La conception multi-guide augmente la probabilité de générer des insertions ou des délétions (indels) qui perturbent le cadre de lecture ouvert Slc35a2 à la suite de la formation de cassures double brin médiées par Cas9. Les cassures d'ADN introduites par le système CRISPR/Cas9 sont réparées par des voies endogènes de jonction non homologue (NHEJ), ce qui entraîne fréquemment des mutations par décalage du cadre de lecture qui suppriment l'expression de la protéine SLC35A2.

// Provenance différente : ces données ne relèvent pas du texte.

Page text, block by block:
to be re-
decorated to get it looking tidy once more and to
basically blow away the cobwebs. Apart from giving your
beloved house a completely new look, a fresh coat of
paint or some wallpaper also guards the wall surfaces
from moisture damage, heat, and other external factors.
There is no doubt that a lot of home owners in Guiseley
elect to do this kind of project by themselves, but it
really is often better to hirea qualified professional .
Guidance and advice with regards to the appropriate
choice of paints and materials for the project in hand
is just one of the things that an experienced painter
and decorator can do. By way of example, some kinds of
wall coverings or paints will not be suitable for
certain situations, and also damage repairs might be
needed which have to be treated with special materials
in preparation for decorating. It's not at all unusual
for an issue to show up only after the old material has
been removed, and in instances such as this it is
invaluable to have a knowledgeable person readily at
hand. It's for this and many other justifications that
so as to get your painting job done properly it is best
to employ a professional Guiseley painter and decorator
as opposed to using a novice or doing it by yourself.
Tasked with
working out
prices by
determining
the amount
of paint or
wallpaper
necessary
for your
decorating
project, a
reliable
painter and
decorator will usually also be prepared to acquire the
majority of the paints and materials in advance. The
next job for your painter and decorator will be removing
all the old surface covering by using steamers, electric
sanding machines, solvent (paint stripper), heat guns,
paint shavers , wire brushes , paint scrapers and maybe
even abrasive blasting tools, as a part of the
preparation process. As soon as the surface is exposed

Ce système de knock-out CRISPR permet la génération efficace de modèles cellulaires déficients en Slc35a2 pour l'étude de la signalisation de SLC35A2, les études de génomique fonctionnelle, la recherche en biologie du cancer et l'évaluation des réponses thérapeutiques dans des lignées cellulaires humaines.
CRISPR +/- HDR
Réservé à la recherche. N'est pas destiné à un usage diagnostique ou thérapeutique.